------ INPUT DATA

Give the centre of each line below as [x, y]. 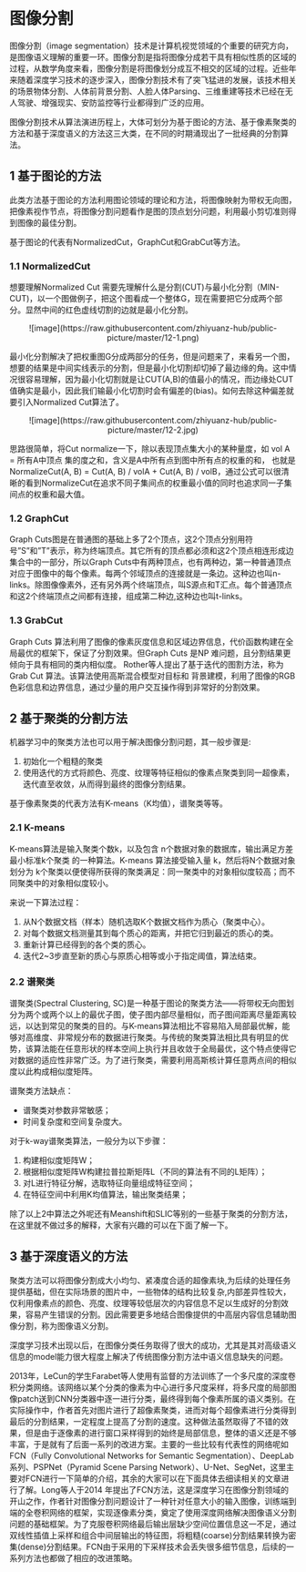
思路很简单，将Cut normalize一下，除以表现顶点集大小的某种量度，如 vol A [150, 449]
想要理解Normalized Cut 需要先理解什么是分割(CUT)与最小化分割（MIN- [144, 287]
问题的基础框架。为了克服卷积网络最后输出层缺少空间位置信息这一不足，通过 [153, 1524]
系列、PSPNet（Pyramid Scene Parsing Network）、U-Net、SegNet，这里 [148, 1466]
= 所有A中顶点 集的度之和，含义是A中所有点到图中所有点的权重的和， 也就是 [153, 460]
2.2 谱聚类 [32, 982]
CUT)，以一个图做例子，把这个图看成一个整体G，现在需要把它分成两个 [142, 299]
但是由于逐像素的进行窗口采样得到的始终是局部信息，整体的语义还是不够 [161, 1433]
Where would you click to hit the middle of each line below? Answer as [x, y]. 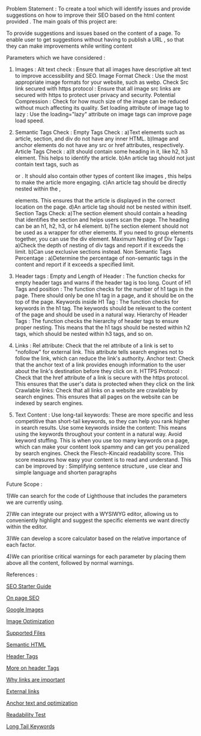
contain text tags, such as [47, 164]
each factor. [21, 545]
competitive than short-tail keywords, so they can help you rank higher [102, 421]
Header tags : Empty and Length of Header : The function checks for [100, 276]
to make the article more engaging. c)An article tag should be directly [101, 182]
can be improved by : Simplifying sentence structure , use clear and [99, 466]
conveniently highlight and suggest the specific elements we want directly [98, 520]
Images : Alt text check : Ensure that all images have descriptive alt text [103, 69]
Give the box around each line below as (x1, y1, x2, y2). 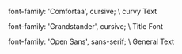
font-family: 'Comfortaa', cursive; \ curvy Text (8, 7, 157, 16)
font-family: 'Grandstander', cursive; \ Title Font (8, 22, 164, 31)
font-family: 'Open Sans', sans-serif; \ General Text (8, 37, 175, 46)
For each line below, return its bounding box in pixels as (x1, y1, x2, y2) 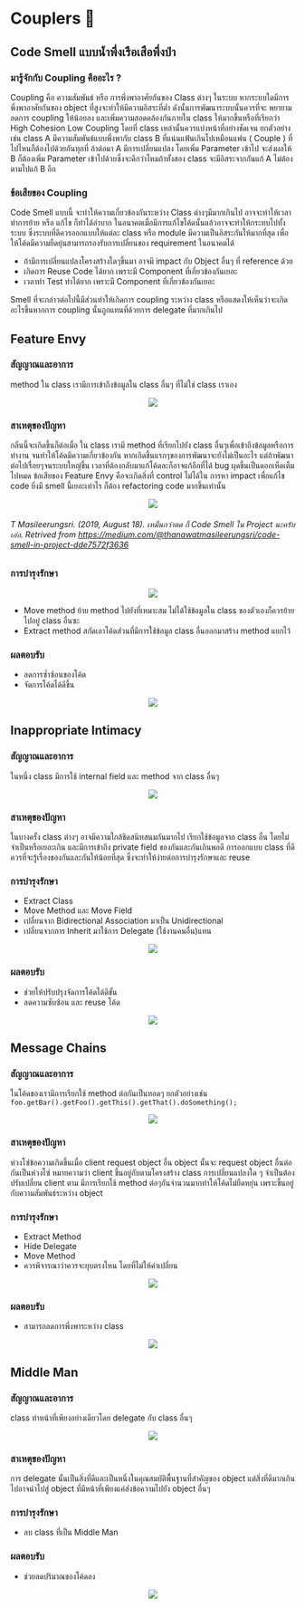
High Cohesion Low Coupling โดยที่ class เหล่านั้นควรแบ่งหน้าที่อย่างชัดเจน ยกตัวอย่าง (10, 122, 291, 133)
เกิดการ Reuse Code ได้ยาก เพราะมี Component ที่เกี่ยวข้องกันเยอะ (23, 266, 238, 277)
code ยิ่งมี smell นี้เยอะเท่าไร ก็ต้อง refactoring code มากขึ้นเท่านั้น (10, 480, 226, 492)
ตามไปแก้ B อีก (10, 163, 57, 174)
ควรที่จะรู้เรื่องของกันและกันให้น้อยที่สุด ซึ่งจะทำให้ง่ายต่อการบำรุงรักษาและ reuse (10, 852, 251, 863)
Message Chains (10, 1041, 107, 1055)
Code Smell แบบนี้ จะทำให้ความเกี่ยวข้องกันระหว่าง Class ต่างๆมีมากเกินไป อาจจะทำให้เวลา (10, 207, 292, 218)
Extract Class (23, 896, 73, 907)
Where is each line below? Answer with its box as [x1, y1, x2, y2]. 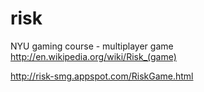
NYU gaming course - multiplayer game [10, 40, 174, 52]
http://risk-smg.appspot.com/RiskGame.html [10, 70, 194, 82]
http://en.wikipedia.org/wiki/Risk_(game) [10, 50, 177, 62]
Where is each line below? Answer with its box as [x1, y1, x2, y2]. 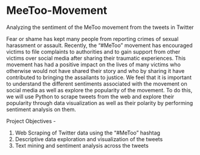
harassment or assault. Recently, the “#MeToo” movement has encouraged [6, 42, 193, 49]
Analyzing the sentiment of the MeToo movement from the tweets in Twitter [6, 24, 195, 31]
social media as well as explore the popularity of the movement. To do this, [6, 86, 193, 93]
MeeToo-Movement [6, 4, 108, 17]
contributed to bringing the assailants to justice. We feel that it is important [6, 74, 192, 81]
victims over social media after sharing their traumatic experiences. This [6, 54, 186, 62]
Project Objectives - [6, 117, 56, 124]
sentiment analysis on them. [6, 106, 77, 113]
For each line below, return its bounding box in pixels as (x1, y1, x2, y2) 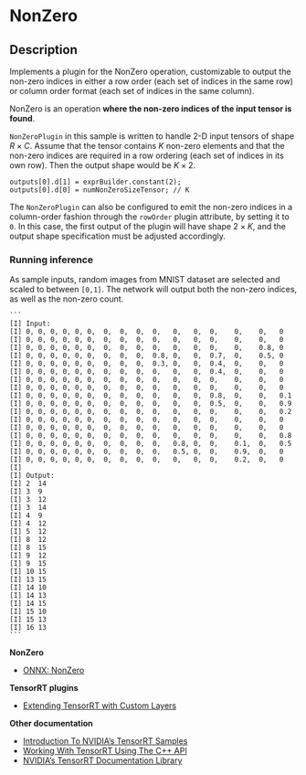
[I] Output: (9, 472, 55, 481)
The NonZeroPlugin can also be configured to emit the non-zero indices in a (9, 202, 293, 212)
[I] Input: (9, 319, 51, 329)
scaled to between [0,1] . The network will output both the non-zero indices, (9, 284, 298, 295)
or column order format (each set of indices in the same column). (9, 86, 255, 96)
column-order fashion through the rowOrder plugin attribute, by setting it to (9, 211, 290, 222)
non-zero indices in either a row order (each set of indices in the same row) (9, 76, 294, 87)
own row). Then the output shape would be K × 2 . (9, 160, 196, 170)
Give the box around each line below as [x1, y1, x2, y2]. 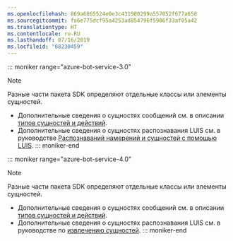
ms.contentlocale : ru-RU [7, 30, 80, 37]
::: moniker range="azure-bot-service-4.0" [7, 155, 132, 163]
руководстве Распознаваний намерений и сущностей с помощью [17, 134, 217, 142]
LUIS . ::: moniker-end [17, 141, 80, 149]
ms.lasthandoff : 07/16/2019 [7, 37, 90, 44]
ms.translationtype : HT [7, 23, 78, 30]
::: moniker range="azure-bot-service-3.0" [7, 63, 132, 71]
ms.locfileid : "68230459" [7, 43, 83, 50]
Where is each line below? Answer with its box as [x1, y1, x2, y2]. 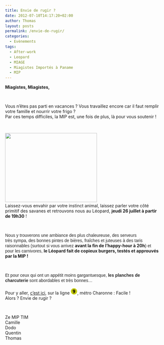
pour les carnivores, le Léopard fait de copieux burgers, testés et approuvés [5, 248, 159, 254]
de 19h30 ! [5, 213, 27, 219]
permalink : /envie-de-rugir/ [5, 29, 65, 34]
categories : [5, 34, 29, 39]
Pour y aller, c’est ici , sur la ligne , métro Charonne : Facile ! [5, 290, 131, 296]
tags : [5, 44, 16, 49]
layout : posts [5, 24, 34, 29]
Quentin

------------

_REQUIRED WORK_.
Show all lines from the records above where the word "that" occurs.

_ANSWER SPACE_.
Images : Alt text check : Ensure that all images have descriptive alt text [103, 69]
contributed to bringing the assailants to justice. We feel that it is important [6, 74, 192, 81]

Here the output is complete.